Methyl salicylate (MeSA) is a plant-signaling molecule
that plays
an essential role in the regulation of plant responses to biotic and
abiotic pathogens. In this work, solid phase microextraction (SPME)
and a multicapillary column (MCC) are coupled to ion mobility spectrometry
(IMS) to detect MeSA in tomato leaves. The SPME–MCC–IMS
method provides two-dimensional (2D) separation by both MCC and IMS,
based on the retention and drift times. The effect of the IMS polarity
on the separation efficiency of MCCs was also investigated. In the
positive polarity, ionization of MeSA resulted in [MeSA + H]+ formation while, in the negative, deprotonated ions, [MeSA –
H]−, and the O2
– adduct
ion, [MeSA + O2]−, were formed. In the
real sample analysis, the negative polarity operation resulted in
the suppression of many matrix molecules and thus in the reduction
of interferences. Four different SPME fibers were used for head space
analysis, and four MCC columns were investigated. In the negative
polarity, complete separation was achieved for all of the MCCs columns.

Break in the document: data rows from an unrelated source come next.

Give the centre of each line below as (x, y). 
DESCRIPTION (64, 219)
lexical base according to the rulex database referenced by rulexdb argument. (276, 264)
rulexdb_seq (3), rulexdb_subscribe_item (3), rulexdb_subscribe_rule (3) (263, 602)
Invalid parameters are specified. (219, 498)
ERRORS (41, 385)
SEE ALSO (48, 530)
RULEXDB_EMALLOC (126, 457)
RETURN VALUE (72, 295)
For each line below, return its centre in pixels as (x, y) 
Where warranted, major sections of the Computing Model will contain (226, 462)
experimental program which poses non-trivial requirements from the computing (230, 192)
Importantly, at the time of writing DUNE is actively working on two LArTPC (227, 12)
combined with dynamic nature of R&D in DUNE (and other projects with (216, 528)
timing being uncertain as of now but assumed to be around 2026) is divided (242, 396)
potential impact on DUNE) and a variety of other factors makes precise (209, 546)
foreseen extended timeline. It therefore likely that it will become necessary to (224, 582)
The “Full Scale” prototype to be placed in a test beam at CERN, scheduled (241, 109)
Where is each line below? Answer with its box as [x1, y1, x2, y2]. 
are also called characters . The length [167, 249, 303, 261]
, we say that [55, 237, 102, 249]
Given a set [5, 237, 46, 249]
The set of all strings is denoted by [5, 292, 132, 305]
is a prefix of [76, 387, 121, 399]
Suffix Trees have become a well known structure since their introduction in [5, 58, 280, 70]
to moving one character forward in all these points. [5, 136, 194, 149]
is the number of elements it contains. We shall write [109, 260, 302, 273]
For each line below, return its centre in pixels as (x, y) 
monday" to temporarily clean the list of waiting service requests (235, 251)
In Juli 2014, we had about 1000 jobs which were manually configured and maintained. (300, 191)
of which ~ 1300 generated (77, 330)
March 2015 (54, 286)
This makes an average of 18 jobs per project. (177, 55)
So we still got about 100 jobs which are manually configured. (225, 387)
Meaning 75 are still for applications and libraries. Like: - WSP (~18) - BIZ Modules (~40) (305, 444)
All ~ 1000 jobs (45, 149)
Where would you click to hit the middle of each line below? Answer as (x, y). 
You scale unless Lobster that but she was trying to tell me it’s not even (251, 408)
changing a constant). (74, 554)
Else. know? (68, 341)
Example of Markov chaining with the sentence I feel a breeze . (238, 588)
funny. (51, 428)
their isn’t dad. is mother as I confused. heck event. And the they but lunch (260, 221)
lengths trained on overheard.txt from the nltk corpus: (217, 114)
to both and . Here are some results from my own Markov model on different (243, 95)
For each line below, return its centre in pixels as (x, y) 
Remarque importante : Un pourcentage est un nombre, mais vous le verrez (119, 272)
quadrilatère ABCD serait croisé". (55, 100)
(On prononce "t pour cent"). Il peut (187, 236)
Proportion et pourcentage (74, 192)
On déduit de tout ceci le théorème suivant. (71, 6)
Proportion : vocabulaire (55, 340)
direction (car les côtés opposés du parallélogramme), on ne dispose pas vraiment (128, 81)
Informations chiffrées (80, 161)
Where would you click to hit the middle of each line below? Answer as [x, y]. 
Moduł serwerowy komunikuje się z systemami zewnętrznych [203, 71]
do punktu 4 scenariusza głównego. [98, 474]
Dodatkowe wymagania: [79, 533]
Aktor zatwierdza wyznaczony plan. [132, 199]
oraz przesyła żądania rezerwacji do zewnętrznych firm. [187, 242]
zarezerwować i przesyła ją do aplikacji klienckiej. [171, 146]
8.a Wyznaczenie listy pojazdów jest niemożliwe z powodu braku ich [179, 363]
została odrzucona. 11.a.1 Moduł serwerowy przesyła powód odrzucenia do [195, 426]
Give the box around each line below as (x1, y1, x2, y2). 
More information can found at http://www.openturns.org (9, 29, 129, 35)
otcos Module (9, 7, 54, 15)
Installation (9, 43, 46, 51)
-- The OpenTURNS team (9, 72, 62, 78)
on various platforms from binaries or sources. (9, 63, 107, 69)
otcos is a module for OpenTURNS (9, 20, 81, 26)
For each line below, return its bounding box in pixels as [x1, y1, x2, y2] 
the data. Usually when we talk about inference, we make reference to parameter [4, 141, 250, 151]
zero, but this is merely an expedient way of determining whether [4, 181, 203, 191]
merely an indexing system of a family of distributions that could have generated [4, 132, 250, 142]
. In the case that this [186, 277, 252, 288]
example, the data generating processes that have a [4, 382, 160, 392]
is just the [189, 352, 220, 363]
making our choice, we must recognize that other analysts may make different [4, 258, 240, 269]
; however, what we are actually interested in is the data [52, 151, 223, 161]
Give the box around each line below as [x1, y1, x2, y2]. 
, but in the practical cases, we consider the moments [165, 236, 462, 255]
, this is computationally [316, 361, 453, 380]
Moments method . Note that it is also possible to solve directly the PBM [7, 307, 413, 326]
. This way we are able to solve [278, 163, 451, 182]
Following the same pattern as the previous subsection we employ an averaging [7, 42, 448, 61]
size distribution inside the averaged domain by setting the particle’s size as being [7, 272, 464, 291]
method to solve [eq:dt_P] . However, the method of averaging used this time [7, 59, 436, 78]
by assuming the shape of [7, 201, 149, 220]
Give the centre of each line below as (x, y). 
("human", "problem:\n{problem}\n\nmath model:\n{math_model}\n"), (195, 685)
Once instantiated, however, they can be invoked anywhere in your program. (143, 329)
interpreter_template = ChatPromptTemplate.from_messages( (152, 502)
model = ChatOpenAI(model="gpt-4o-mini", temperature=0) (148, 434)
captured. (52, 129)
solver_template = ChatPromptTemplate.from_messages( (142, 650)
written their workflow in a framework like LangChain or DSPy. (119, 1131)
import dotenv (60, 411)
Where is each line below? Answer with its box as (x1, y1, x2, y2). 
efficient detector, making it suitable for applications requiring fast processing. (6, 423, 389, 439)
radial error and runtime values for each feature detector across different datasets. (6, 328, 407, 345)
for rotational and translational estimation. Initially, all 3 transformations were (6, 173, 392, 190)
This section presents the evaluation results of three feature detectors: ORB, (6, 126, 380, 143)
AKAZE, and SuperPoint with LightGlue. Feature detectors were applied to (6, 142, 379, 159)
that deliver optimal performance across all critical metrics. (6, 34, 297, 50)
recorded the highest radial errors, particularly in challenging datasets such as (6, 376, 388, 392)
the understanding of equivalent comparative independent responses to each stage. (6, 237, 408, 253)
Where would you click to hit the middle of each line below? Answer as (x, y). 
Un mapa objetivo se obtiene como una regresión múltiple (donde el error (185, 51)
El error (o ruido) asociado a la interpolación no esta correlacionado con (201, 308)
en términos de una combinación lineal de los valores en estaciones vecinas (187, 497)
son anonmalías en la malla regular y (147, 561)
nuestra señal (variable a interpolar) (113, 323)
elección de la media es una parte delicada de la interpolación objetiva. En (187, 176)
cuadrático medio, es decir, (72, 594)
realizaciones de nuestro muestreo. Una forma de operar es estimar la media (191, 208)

The limits of detection (LODs) of 0.1 μg mL–1 and linear range of 0.25–12 μg mL–1 were obtained for the measurement of MeSA in a standard solution
(H2O/CH3OH, 50:50) by the SPME–IMS method
with a 5 min extraction time using an SPME with a PDMS fiber, in the
negative mode of IMS. The MeSA contents of fresh tomato leaves were
determined as 1.5–9.8 μg g–1, 24–96
h after inoculation by tomato mosaic ringspot virus (ToRSV).